Lachaux v Independent Print Ltd and another [2019] UKSC 27: A Summary (the test of serious harm in UK defamation cases)

Lachaux v Independent Print Ltd and another [2019] UKSC 27

To read the judgment click here.

The Supreme Court has clarified the approach to the serious harm test in section 1 of the Defamation Act 2013 (“the Act”).

Section 1:

(1) A statement is not defamatory unless its publication has caused or is likely to cause serious harm to the reputation of the claimant.

(2) For the purposes of this section, harm to the reputation of a body that trades for profit is not ‘serious harm’ unless it has caused or is likely to cause the body serious financial loss.

In the High Court ([2016] QB 402), Warby J held that section 1(1) of the Act meant that the legal presumption of damage that applied in libel cases before the enactment was no longer relevant, and that proof of damage was now required. Warby J’s view was that the provision introduces an additional condition that must be satisfied before a statement can be regarded as defamatory, so that the words must not only be inherently injurious but it must also be shown to produce serious harm.

On the facts of the case, Warby J found that the articles had caused Mr Lachaux serious harm. The newspapers appealed (and lost), but controversially, the Court of Appeal restored the common law position, interpreting the “is likely to cause” wording of section 1(1) of the Act as connoting “a tendency to cause” and giving rise to an irrebuttable presumption of reputational damage. The Court of Appeal’s view was that the Act simply added the requirement of the seriousness of the damage to be proved.
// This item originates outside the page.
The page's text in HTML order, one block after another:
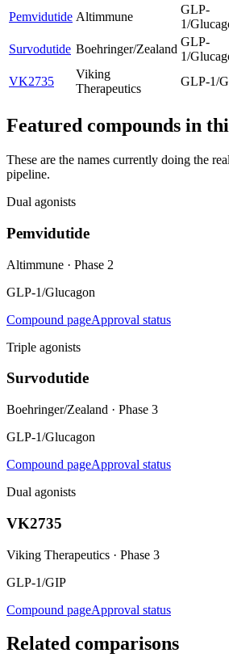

The decision of the Supreme Court was unanimous and approved Warby J’s conclusions: the 2013 Act had unquestionably altered the common law to introduce a new threshold of serious harm. In paragraphs 13 to 15 of the judgment Lord Sumption summarised the approach as follows:

  1. The common law position of damage to reputation did not include a presumption of ‘seriousness’, which was a new threshold explicitly introduced by the Act;
  2. This necessarily means that a statement will not be regarded as defamatory unless it “has caused or is likely to cause” harm which is “serious”;
  3. The “serious” effects to be considered are the consequences of the publication, not the publication itself;
  4. The wording “has caused” is interpreted as harm that has actually occurred and the wording “is likely to cause” as probable future harm;
  5. Section 1(2) must be read with section 1(1) so that it refers to the loss that has been caused, or is likely to have been caused, by the defamatory statement, not the harm done to the claimant’s reputation. Here the financial loss must exceed the threshold of seriousness.

The Supreme Court endorsed Warby J’s approach, stating at paragraph 20 that his “analysis of the law was coherent and correct, for substantially the reasons which he gave”. Warby J’s analysis of the law was coherent and correct, for substantially the reasons which he gave. For Warby J’s judgment click here.

The position therefore remains unchanged, and it is clear that there is an evidential hurdle that claimants face in defamation claims. Claimants will need to submit extraneous evidence to show how the injurious statement has caused serious harm as a matter of fact to reach the threshold, although the combination of the meaning of the words, the claimant’s circumstances and the extent of publication will all continue to be relevant.